Friday, April 01, 2005

A Grave Error

(Revised and Updated)

Concerning the French-sponsored UN Security Council Resolution to refer the cases of accused perpetrators of war crimes in Darfur to the ICC, I wrote on Monday that “There cannot be any serious prospect of the US not using its veto.” I was wrong. In a stunning turn of events, the US yesterday abstained from voting on the Resolution, thus permitting it to pass. In return for its abstention, the US received concessions on the wording of the resolution. Most notably, Article 6 of the resolution excludes from the Court’s jurisdiction officials, personnel and nationals of states who are not members of the Court and who might participate in UN (or African Union) operations in Sudan.

(The full text of the resolution is available here. A typically hysterical report from Claire Tréan in today's Le Monde [link in French] suggests that the phrasing employed in Article 6 might even have some retroactive effect vis-à-vis “former officials and personnel” in general – thus removing forever from the clutches of the Court the likes of the dreaded Henry Kissinger. In fact, the language in Article 6 of the resolution clearly refers just to "current or former officials or personnel" involved in or having been involved in operations in Sudan. It has no broader application - and, in any case, Henry Kissinger has already escaped the clutches of the ICC, since as Claire Tréan, Le Monde's would-be specialist on internationa law, should know, the Court has no jurisdiction retroactive to its creation.)

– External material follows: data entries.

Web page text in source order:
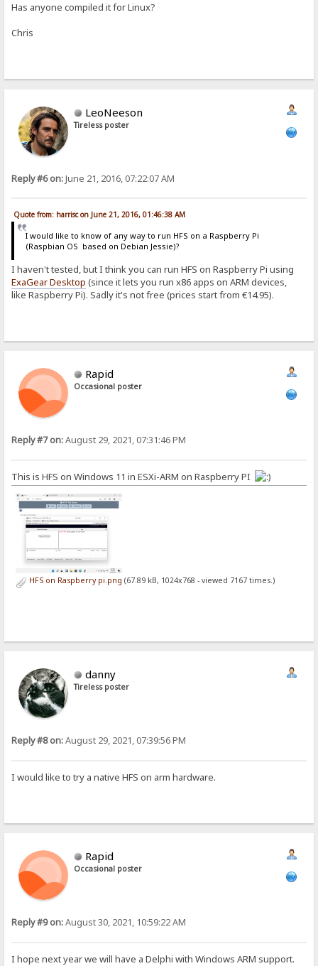
Has anyone compiled it for Linux?
Chris
LeoNeeson
Tireless poster
Reply #6 on:June 21, 2016, 07:22:07 AM
Quote from: harrisc on June 21, 2016, 01:46:38 AM
I would like to know of any way to run HFS on a Raspberry Pi
(Raspbian OS based on Debian Jessie)?
I haven't tested, but I think you can run HFS on Raspberry Pi using
ExaGear Desktop (since it lets you run x86 apps on ARM devices,
like Raspberry Pi). Sadly it's not free (prices start from €14.95).
Rapid
Occasional poster
Reply #7 on:August 29, 2021, 07:31:46 PM
This is HFS on Windows 11 in ESXi-ARM on Raspberry PI
HFS on Raspberry pi.png (67.89 kB, 1024x768 - viewed 7167 times.)
danny
Tireless poster
Reply #8 on:August 29, 2021, 07:39:56 PM
I would like to try a native HFS on arm hardware.
Rapid
Occasional poster
Reply #9 on:August 30, 2021, 10:59:22 AM
I hope next year we will have a Delphi with Windows ARM support.
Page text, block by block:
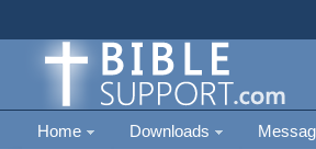
Home Downloads
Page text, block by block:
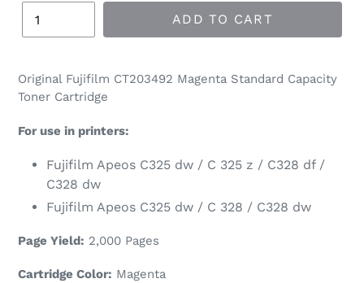
ADD TO CART
Original Fujifilm CT203492 Magenta Standard Capacity
Toner Cartridge
For use in printers:
Fujifilm Apeos C325 dw / C 325 z / C328 df /
C328 dw
Fujifilm Apeos C325 dw / C 328 / C328 dw
Page Yield: 2,000 Pages
Cartridge Color: Magenta

The passage of the resolution with the cited concessions to the US is the worst possible outcome for the United States. The concessions obtained will in fact reinforce the charge of American “unilateralism”, since they create the impression – or will be used to create the impression – that the US does not want to play by the same rules as the rest of the “international community”. But the ICC does not represent the “international community” – 94 states, representing the overwhelming majority of the population of the planet, are not members of the ICC – and the rules which are laid down in its statute are bad and dangerous: not just for the US, but for the international system as such. Indeed, as I explain in my piece on the ICC in Policy Review, they represent a distinct threat to international peace. (The original title of my piece was “The ICC as a Threat to International Peace”. I would discourage conservatives from referring to the ICC as a “Global Court” or “World Court”. It is not that. As I explained in my previous post on the matter, the ICC is in fact the international equivalent of a “private” court. It should not even be referred to as “the” International Criminal Court. It is quite simply an International Criminal Court.)

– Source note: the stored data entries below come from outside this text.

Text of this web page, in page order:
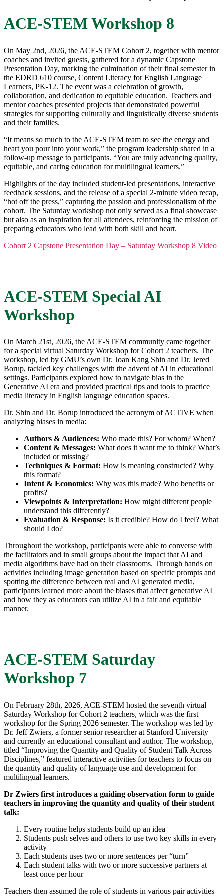
ACE-STEM Workshop 8
On May 2nd, 2026, the ACE-STEM Cohort 2, together with mentor
coaches and invited guests, gathered for a dynamic Capstone
Presentation Day, marking the culmination of their final semester in
the EDRD 610 course, Content Literacy for English Language
Learners, PK-12. The event was a celebration of growth,
collaboration, and dedication to equitable education. Teachers and
mentor coaches presented projects that demonstrated powerful
strategies for supporting culturally and linguistically diverse students
and their families.
“It means so much to the ACE-STEM team to see the energy and
heart you pour into your work,” the program leadership shared in a
follow-up message to participants. “You are truly advancing quality,
equitable, and caring education for multilingual learners.”
Highlights of the day included student-led presentations, interactive
feedback sessions, and the release of a special 2-minute video recap,
“hot off the press,” capturing the passion and professionalism of the
cohort. The Saturday workshop not only served as a final showcase
but also as an inspiration for all attendees, reinforcing the mission of
preparing educators who lead with both skill and heart.
Cohort 2 Capstone Presentation Day – Saturday Workshop 8 Video
ACE-STEM Special AI
Workshop
On March 21st, 2026, the ACE-STEM community came together
for a special virtual Saturday Workshop for Cohort 2 teachers. The
workshop, led by GMU’s own Dr. Joan Kang Shin and Dr. Jered
Borup, tackled key challenges with the advent of AI in educational
settings. Participants explored how to navigate bias in the
Generative AI era and provided practical tips and tools to practice
media literacy in English language education spaces.
Dr. Shin and Dr. Borup introduced the acronym of ACTIVE when
analyzing biases in media:
Authors & Audiences: Who made this? For whom? When?
Content & Messages: What does it want me to think? What’s
included or missing?
Techniques & Format: How is meaning constructed? Why
this format?
Intent & Economics: Why was this made? Who benefits or
profits?
Viewpoints & Interpretation: How might different people
understand this differently?
Evaluation & Response: Is it credible? How do I feel? What
should I do?
Throughout the workshop, participants were able to converse with
the facilitators and in small groups about the impact that AI and
media algorithms have had on their classrooms. Through hands on
activities including image generation based on specific prompts and
spotting the difference between real and AI generated media,
participants learned more about the biases that affect generative AI
and how they as educators can utilize AI in a fair and equitable
manner.
ACE-STEM Saturday
Workshop 7
On February 28th, 2026, ACE-STEM hosted the seventh virtual
Saturday Workshop for Cohort 2 teachers, which was the first
workshop for the Spring 2026 semester. The workshop was led by
Dr. Jeff Zwiers, a former senior researcher at Stanford University
and currently an educational consultant and author. The workshop,
titled “Improving the Quantity and Quality of Student Talk Across
Disciplines,” featured interactive activities for teachers to focus on
the quantity and quality of language use and development for
multilingual learners.
Dr Zwiers first introduces a guiding observation form to guide
teachers in improving the quantity and quality of their student
talk:
Every routine helps students build up an idea
Students push selves and others to use two key skills in every
activity
Each students uses two or more sentences per “turn”
Each student talks with two or more successive partners at
least once per hour
Teachers then assumed the role of students in various pair activities

Members of the Bush Administration know very well the dangers represented by the Court. John Bolton published a piece on the matter – titled precisely “Courting Danger” – in the Winter 1998-99 issue of The National Interest. In the article from Le Monde, an unnamed French official is cited saying that France and its allies in the Council were determined to bring the resolution to a vote even if the US was going to veto it, since this would “force the United States to explain itself”. Exactly. The US administration ought to have risen to the challenge and explained itself.

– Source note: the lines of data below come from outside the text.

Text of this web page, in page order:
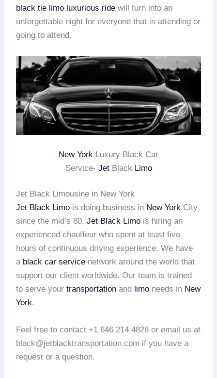
black tie limo luxurious ride will turn into an
unforgettable night for everyone that is attending or
going to attend.
New York Luxury Black Car
Service- JetBlack Limo
Jet Black Limousine in New York
Jet Black Limo is doing business in New York City
since the mid’s 80.Jet Black Limo is hiring an
experienced chauffeur who spent at least five
hours of continuous driving experience. We have
a black car service network around the world that
support our client worldwide. Our team is trained
to serve yourtransportation and limo needs in New
York.
Feel free to contact +1 646 214 4828 or email us at
black@jetblacktransportation.com if you have a
request or a question.
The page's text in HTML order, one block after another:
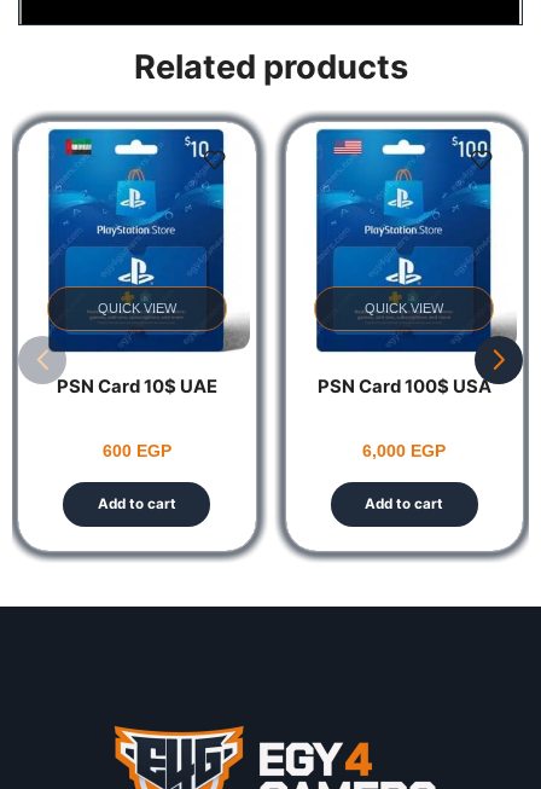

Other options, by the way, were available for handling the matter of war crimes in Darfur: notably, a proposal made by the President of the African Union, and favored by the Algerian UN delegation, which would have created an ad hoc international tribunal under the aegis of the African Union. It is said that for the US to have voted against the French proposal would have been politically "awkward". It would have been no less "awkward" for France - indeed, in light of France's colonial history, it ought to have been much more so - to have voted against the solution proposed by the African Union.